Question

Gadolinium belongs to 4f series. Its atomic number is 64. Which of the following is the correct electronic configuration of gadolinium?
A. $\left[ {Xe} \right]4{f^7}5{d^1}6{s^2}$
B. $\left[ {Xe} \right]4{f^6}5{d^2}6{s^2}$
C. $\left[ {Xe} \right]4{f^8}6{d^2}$
D. $\left[ {Xe} \right]4{f^9}5{s^1}$

Answer 1

Hint – While finding the electronic configuration of any element, always keep in mind that electrons arrange themselves in a way that gains them maximum stability. Half-filled and completely filled orbitals are more stable than randomly filled orbitals.

Complete step-by-step answer:
An atom's electronic configuration is defined as the numeric representation of its electron orbitals.

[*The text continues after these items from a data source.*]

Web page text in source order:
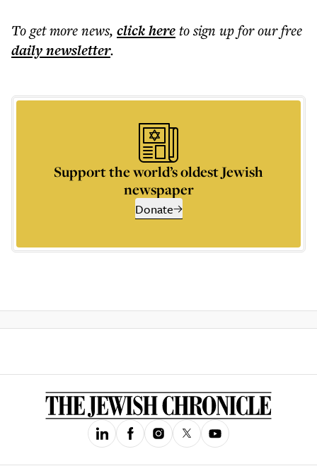
To get morenews, click hereto sign up for our free
dailynewsletter.
Support the world’s oldest Jewish
newspaper
Donate

The electronic configuration helps us find how many electron orbitals an atom has and also the number of electrons populating each of its orbitals.
Now let us see step by step how to find the electronic configuration of gadolinium:
The atomic number of Xenon(Xe) is 54, so [Xe] represents a total of 54 electrons. As it is given in the question itself that the atomic number of gadolinium is 64 therefore the total number of electrons to be arranged is: 64-54=10.
As mentioned earlier, electrons arrange themselves in a way that provides them maximum stability.
Since the s-orbital can accommodate 2 electrons, and the f-orbital can accommodate a maximum of 14 electrons, thus the arrangement of 7 electrons in the f-orbital makes it half-filled i.e. more stable. The remaining 1 electron is filled in the d-orbit.
Thus the remaining 10 electrons in order to gain maximum stability arrange themselves in the electronic configuration of : $4{f^7}5{d^1}6{s^2}$
So, the electronic configuration of Gadolinium is: $\left[ {Xe} \right]4{f^7}5{d^1}6{s^2}$
Thus option B is the correct one.

Note – The electron configuration of an element is unique to its position in the periodic table. The energy level is determined by the period and the number of electrons is given by the atomic number of the element. Orbitals that are in different energy levels are identical to each other, but they occupy different areas in space.